I want to show $f$ is entire given the following conditions: $f:\mathbb{C}\to\mathbb{C}$, $f$ is real differentiable, and $f$ is conformal when f' is not $0$.
Conformal and Real Differentiable function implies entire function
1 Answers
Real differentiability at ${\bf z}_0\in{\mathbb R}^2$ means that one has $f({\bf z}_0+{\bf Z})-f({\bf z}_0)=L.{\bf Z}+o(|{\bf Z}|)\qquad({\bf Z}\to{\bf 0}),$ where $L$ is a certain linear map.
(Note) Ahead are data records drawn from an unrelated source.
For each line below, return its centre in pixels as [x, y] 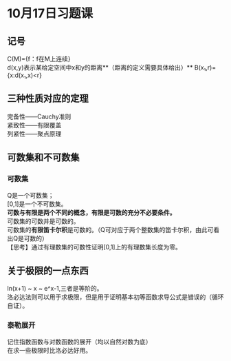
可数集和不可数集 [43, 157]
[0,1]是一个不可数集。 [37, 204]
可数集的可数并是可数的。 [43, 221]
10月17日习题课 [50, 13]
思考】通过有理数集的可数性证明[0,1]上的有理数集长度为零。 [97, 247]
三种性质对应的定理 [48, 99]
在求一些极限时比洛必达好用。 [49, 350]
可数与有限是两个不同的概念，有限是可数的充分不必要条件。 [91, 212]
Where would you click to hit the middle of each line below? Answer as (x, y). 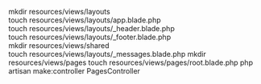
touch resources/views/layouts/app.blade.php (85, 20)
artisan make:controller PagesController (75, 71)
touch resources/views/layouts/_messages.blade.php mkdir (108, 54)
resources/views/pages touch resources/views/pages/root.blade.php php (131, 62)
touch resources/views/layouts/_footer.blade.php (90, 37)
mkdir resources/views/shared (59, 46)
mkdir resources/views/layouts (59, 12)
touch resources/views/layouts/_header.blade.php (91, 28)
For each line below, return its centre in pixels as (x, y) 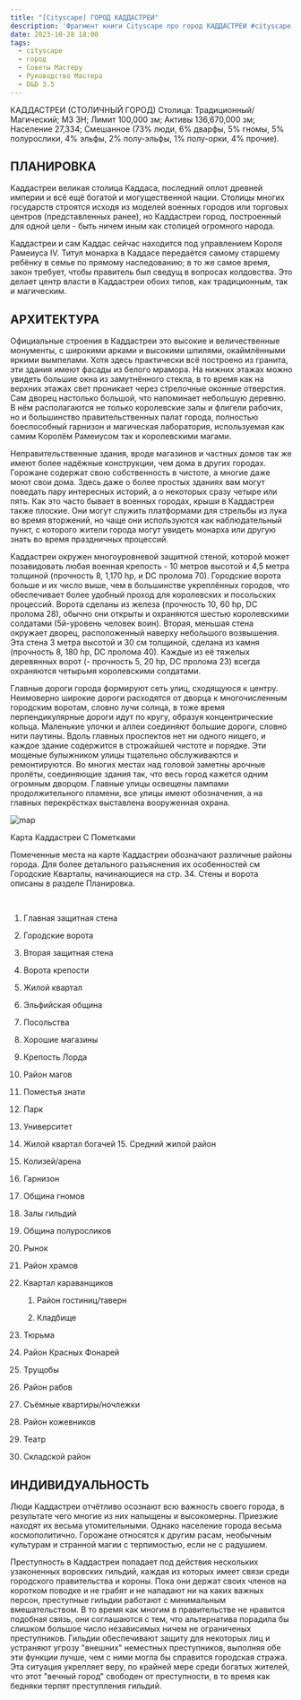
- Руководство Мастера (60, 76)
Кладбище (56, 1318)
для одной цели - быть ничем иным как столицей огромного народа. (143, 226)
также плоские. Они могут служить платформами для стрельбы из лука (149, 511)
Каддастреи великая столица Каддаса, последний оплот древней (137, 188)
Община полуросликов (67, 1231)
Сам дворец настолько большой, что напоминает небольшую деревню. (148, 398)
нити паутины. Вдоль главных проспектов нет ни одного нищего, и (138, 736)
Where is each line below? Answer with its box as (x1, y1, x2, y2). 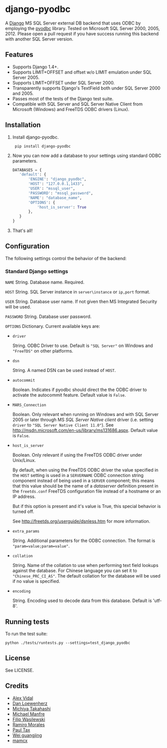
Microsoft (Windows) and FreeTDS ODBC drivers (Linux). (12, 106, 130, 112)
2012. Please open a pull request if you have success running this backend (5, 30, 159, 36)
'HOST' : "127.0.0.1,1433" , (28, 181, 84, 186)
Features (5, 50, 33, 59)
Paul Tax (12, 726, 30, 733)
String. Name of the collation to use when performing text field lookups (12, 562, 159, 568)
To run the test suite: (5, 630, 48, 636)
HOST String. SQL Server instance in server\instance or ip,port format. (5, 289, 151, 295)
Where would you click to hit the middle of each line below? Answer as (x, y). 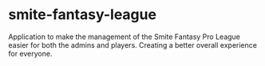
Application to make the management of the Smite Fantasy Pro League (125, 37)
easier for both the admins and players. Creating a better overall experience (133, 45)
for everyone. (30, 53)
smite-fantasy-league (83, 15)
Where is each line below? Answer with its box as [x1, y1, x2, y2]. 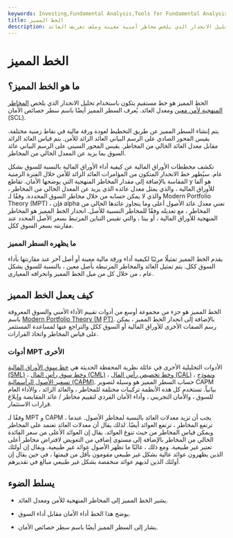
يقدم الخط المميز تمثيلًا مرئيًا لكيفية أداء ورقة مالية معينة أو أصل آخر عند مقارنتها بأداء [8, 254, 223, 263]
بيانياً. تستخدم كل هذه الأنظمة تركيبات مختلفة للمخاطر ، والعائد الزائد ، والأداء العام [8, 385, 216, 393]
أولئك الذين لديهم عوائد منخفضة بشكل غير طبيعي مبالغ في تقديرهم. [8, 457, 180, 465]
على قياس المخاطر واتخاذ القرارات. [8, 330, 99, 338]
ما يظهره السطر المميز [8, 238, 77, 248]
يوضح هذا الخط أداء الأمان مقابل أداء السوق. [17, 509, 131, 517]
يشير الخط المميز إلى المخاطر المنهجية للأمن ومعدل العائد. [17, 496, 169, 504]
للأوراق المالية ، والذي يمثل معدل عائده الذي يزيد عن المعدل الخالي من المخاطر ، [8, 184, 215, 193]
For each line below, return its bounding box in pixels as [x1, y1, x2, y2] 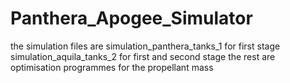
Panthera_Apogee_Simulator [10, 7, 253, 30]
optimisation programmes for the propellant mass [10, 61, 214, 73]
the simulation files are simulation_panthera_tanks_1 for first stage [10, 40, 281, 52]
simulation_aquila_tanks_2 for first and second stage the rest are [10, 50, 276, 62]
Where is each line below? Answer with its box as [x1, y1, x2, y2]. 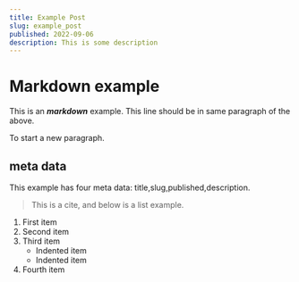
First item [21, 217, 57, 228]
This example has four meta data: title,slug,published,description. [9, 182, 251, 193]
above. [9, 115, 35, 126]
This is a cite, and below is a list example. [30, 200, 184, 210]
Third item [21, 236, 61, 246]
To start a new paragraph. [9, 133, 105, 144]
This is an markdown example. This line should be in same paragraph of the [9, 106, 291, 117]
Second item [21, 227, 70, 236]
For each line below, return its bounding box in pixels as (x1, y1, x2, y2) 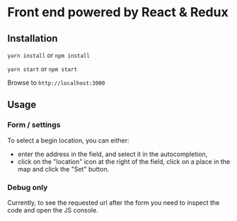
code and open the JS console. (7, 205, 98, 214)
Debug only (7, 182, 48, 192)
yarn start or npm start (7, 65, 78, 73)
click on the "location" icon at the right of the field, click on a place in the (17, 157, 231, 166)
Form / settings (7, 120, 61, 130)
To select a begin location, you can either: (7, 136, 129, 145)
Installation (7, 32, 58, 44)
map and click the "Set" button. (17, 165, 110, 173)
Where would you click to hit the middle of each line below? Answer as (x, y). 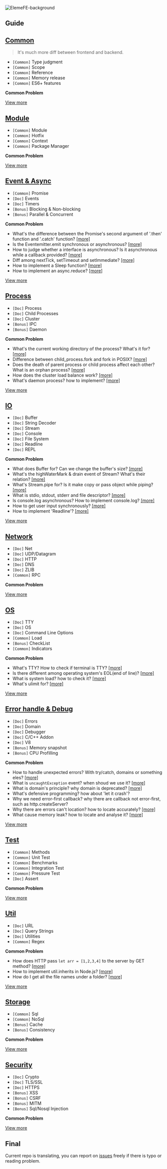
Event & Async (28, 181)
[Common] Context (30, 141)
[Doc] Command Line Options (43, 633)
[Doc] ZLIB (23, 570)
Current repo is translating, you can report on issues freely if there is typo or (83, 1156)
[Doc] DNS (23, 565)
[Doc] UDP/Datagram (34, 554)
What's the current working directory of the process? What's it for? (81, 349)
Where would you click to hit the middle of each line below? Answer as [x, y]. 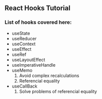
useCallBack [25, 86]
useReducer [24, 38]
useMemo [22, 70]
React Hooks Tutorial [37, 8]
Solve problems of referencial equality [58, 91]
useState [21, 33]
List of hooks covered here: [38, 22]
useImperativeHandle [33, 65]
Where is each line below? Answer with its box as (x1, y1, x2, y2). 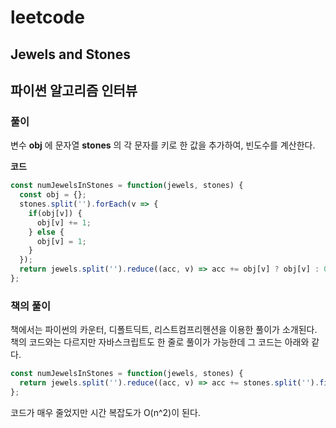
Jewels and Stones (10, 46, 131, 63)
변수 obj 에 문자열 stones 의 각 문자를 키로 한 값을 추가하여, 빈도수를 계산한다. (10, 139, 316, 151)
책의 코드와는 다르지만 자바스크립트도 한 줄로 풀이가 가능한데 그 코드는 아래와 (10, 336, 310, 348)
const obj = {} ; (19, 190, 87, 200)
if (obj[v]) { (28, 208, 83, 218)
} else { (28, 227, 65, 237)
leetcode (10, 6, 85, 29)
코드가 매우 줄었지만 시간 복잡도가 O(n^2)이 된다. (10, 406, 201, 418)
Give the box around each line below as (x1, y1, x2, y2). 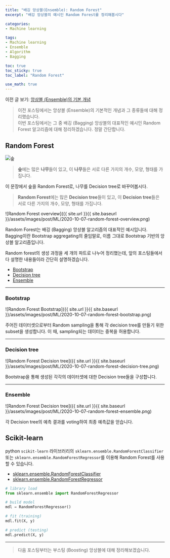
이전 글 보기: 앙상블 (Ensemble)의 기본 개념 (5, 96, 91, 103)
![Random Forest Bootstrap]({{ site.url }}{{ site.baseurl (5, 306, 118, 312)
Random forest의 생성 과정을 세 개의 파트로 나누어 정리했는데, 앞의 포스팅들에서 (5, 250, 163, 256)
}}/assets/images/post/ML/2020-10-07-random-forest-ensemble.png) (5, 408, 152, 414)
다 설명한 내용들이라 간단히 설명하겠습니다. (5, 256, 90, 262)
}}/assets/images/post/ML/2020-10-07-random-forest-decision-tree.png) (5, 363, 159, 369)
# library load (5, 486, 37, 491)
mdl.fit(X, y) (5, 518, 35, 523)
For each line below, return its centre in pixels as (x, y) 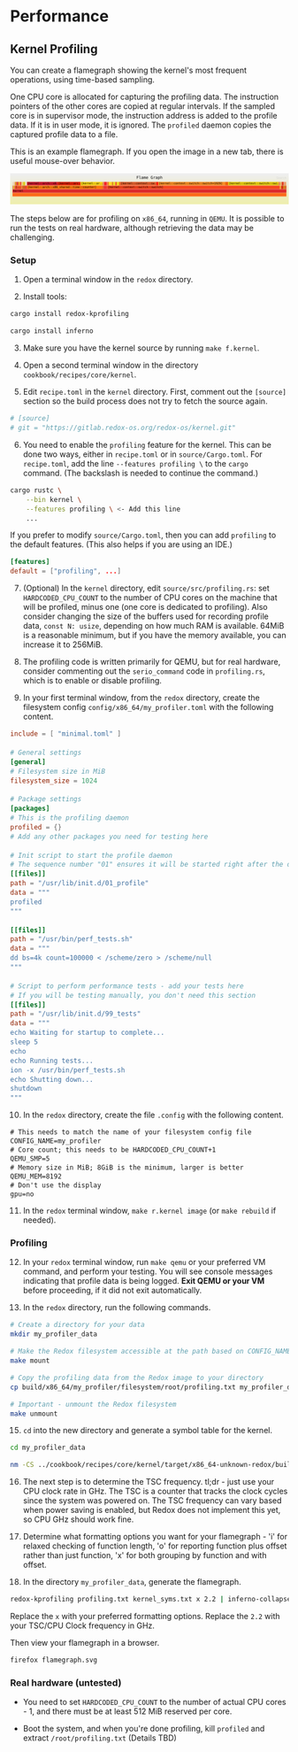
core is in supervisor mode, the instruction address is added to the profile (144, 116)
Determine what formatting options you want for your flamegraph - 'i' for (155, 1537)
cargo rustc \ (36, 490)
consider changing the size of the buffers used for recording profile (145, 616)
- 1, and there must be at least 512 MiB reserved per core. (127, 1711)
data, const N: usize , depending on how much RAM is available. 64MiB (153, 626)
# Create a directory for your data (77, 1325)
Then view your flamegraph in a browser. (85, 1643)
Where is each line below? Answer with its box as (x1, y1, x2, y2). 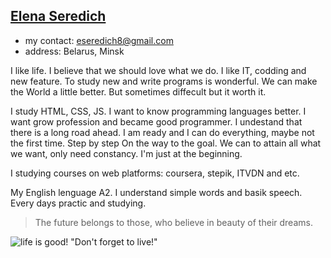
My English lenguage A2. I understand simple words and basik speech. (10, 186, 303, 198)
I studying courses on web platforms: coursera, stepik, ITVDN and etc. (10, 167, 300, 179)
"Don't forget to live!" (70, 235, 158, 248)
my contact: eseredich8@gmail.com (24, 34, 174, 46)
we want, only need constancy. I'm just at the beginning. (10, 147, 243, 159)
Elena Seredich (10, 8, 107, 25)
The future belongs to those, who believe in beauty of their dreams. (34, 216, 313, 228)
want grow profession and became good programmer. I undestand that (10, 115, 303, 128)
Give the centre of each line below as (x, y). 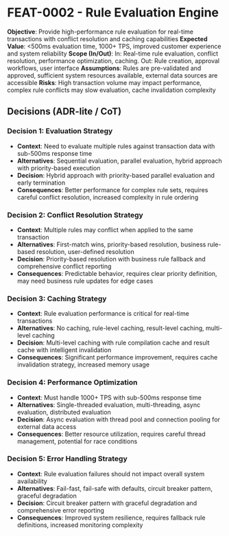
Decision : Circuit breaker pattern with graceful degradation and (107, 503)
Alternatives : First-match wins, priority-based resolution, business (111, 244)
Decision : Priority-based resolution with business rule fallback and (111, 259)
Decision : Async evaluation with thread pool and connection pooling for (119, 419)
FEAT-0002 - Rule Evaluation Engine (113, 13)
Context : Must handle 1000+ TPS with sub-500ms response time (109, 397)
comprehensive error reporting (61, 510)
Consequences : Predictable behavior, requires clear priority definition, (117, 273)
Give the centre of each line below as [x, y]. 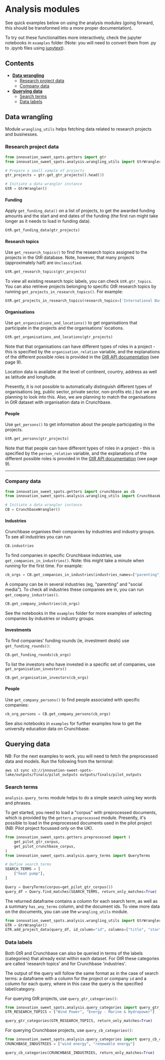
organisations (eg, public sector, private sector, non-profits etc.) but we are [81, 392]
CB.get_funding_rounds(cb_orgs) [38, 655]
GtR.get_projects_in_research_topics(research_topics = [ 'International [79, 301]
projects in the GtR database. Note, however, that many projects [70, 258]
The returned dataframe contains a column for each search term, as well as [82, 901]
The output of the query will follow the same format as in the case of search [82, 973]
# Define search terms [28, 864]
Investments [18, 630]
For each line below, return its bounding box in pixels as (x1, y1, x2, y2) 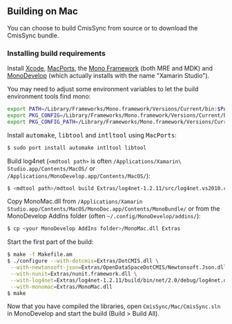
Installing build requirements (7, 48, 106, 58)
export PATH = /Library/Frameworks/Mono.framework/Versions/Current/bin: (7, 106, 217, 113)
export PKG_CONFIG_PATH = (7, 118, 79, 125)
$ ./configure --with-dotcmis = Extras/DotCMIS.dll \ (7, 258, 159, 265)
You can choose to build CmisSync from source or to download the (7, 23, 198, 32)
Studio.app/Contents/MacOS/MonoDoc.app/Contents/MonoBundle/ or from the (7, 204, 220, 213)
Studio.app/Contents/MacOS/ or (7, 164, 95, 172)
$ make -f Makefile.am (7, 251, 72, 258)
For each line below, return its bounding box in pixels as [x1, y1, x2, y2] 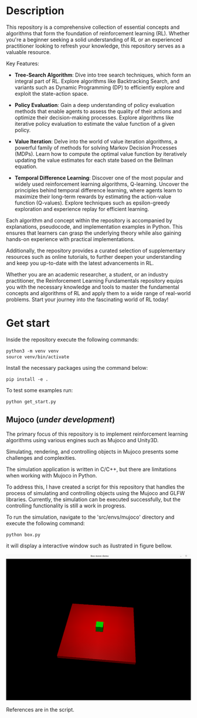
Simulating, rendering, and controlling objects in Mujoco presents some [6, 448, 179, 455]
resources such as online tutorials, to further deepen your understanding [6, 253, 182, 260]
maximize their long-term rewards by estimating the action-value [14, 193, 172, 200]
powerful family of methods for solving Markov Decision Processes [14, 144, 177, 151]
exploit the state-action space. [14, 90, 89, 97]
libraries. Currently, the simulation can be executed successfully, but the [6, 496, 181, 503]
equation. [14, 163, 38, 170]
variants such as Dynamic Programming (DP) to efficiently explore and [14, 84, 185, 91]
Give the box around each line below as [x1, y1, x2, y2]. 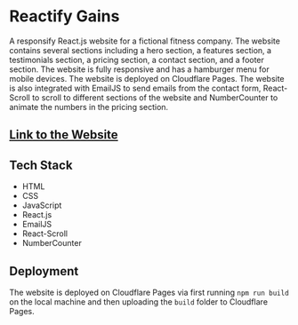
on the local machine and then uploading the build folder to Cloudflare [9, 296, 269, 307]
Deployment [9, 264, 79, 279]
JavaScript [21, 200, 62, 210]
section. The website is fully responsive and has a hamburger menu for [9, 64, 270, 75]
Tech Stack [9, 157, 73, 172]
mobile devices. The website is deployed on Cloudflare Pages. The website [9, 73, 285, 83]
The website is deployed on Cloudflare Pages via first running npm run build [9, 287, 289, 297]
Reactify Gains [9, 6, 120, 27]
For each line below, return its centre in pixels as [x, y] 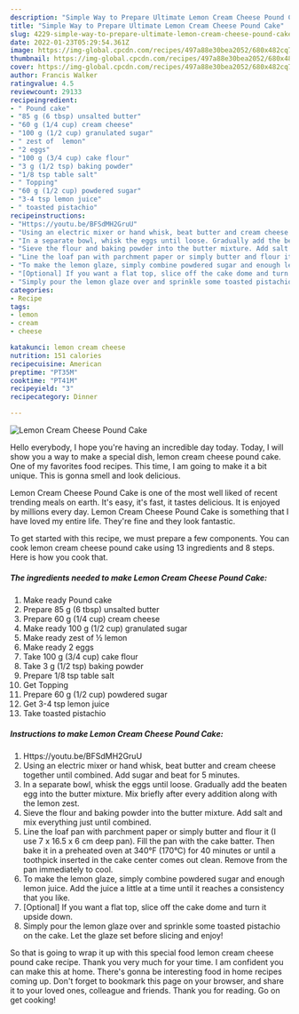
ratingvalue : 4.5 [42, 84]
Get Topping [46, 684]
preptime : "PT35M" [44, 372]
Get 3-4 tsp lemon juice [66, 704]
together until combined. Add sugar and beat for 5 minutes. [131, 775]
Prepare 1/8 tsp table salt [68, 675]
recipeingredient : [44, 100]
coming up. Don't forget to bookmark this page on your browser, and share [147, 981]
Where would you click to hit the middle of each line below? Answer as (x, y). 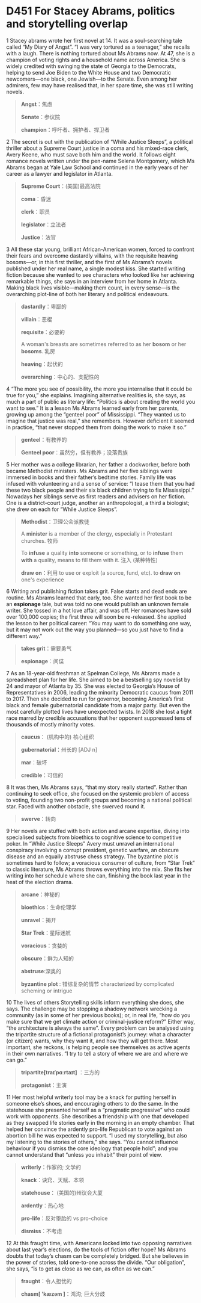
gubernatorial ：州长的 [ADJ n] (59, 749)
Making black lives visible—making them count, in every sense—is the (93, 288)
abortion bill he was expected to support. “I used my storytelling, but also (97, 1135)
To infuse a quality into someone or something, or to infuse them (102, 552)
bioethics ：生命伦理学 (49, 907)
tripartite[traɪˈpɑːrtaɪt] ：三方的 (60, 1072)
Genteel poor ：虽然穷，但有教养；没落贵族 (74, 452)
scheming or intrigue (46, 991)
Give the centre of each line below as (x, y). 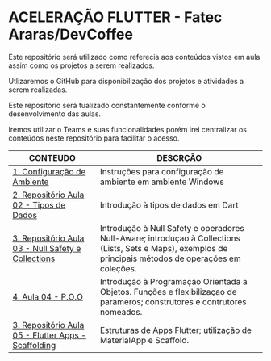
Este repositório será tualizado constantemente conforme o (107, 105)
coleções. (118, 268)
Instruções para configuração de (162, 171)
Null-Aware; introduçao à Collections (170, 238)
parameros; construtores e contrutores (173, 301)
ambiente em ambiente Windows (162, 182)
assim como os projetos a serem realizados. (81, 65)
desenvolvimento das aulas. (55, 114)
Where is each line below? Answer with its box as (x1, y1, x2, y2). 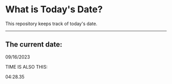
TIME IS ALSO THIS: (5, 64, 48, 70)
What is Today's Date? (5, 4, 103, 15)
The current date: (5, 40, 62, 49)
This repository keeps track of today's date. (5, 20, 98, 27)
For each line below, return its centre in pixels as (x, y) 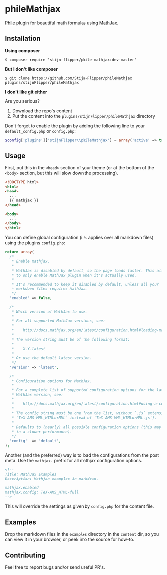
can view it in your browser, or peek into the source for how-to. (70, 539)
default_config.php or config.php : (41, 131)
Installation (23, 39)
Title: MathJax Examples (31, 474)
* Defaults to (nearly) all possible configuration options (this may (86, 427)
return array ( (20, 252)
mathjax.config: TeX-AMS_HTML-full (42, 492)
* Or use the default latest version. (52, 358)
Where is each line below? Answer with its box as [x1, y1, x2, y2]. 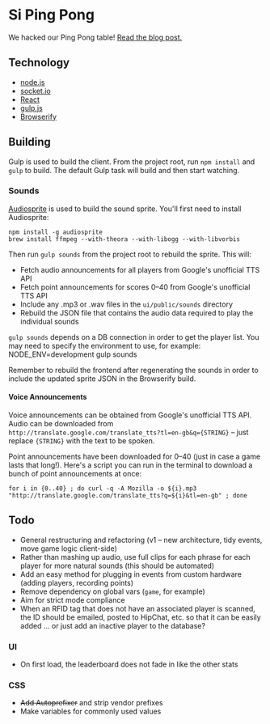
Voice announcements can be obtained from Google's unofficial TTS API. [8, 410, 252, 420]
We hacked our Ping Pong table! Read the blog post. [8, 32, 183, 42]
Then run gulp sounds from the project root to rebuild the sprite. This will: [8, 249, 252, 259]
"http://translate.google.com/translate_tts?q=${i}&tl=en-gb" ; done [8, 492, 248, 500]
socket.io [19, 86, 51, 95]
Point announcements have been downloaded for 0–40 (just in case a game [8, 451, 261, 462]
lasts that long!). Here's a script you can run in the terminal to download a [8, 460, 253, 470]
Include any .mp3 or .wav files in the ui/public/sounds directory [19, 299, 233, 309]
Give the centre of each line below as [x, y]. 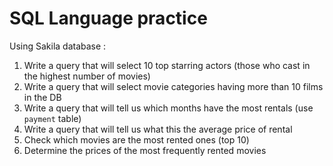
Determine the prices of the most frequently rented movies [145, 150]
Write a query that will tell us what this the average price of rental [158, 129]
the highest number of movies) [87, 76]
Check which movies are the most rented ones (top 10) [136, 139]
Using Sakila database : [58, 46]
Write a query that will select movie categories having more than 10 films [173, 86]
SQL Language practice [108, 18]
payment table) [52, 118]
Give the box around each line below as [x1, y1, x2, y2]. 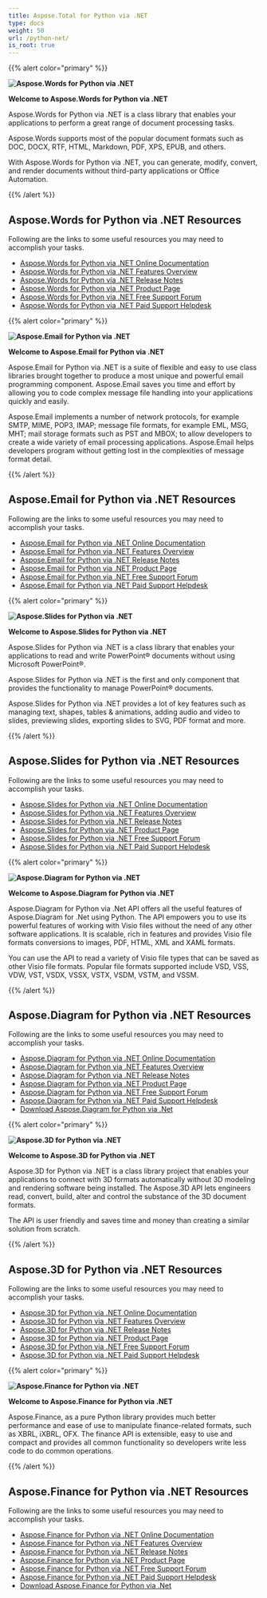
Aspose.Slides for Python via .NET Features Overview [19, 808, 197, 817]
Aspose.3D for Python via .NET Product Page [19, 1334, 169, 1343]
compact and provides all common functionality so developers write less [8, 1438, 247, 1447]
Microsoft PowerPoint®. [8, 659, 86, 669]
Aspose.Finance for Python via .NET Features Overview [19, 1538, 203, 1548]
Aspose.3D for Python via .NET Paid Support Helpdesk [19, 1351, 200, 1360]
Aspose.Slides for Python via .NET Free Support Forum [19, 833, 201, 843]
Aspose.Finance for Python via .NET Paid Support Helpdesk [19, 1572, 217, 1581]
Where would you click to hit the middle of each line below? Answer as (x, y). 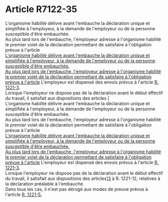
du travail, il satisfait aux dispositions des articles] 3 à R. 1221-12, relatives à (83, 178)
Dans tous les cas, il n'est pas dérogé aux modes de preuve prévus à (77, 189)
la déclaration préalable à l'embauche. (45, 184)
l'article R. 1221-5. (24, 194)
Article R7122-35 (41, 9)
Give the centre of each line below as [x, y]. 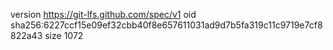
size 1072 [64, 35]
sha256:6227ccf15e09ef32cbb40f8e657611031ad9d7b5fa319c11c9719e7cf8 [166, 25]
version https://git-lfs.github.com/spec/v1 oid [103, 14]
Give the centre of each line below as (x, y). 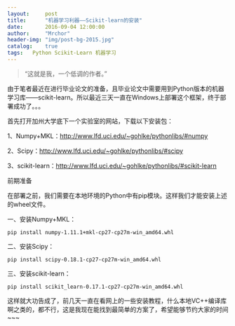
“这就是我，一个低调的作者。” (66, 74)
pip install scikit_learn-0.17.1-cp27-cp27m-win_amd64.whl (95, 287)
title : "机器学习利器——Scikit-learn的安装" (75, 20)
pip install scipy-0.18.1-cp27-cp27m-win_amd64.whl (84, 259)
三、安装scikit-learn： (39, 273)
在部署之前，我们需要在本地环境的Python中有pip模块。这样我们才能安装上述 (117, 195)
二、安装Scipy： (31, 246)
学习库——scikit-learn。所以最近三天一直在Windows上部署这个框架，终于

In the case at hand this $L$ necessarily has the form $\bigl[L\bigr]=\lambda\left[\matrix{\cos\phi & -\sin\phi \cr \sin\phi& \cos\phi \cr}\right]=:\left[\matrix{a& -b \cr b& a\cr}\right]\ ,\qquad \lambda\geq0, \quad a,b\in{\mathbb R}\ .$ Changing from vectorial notation to complex notation we therefore have $f(z_0+Z)-f(z_0)=(aX-bY)+i(bX+aY)+o(|Z|)=(a+ib) Z+o(|Z|)\qquad (Z\to0)\ ,$ and this implies that $f$ has a complex derivative at $z_0$ given by f'(z_0)=a+ib .
Since this holds for all $z_0\in{\mathbb C}$ the given function $f$ is indeed entire, and we didn't even need to assume that $f$ is $C^1$.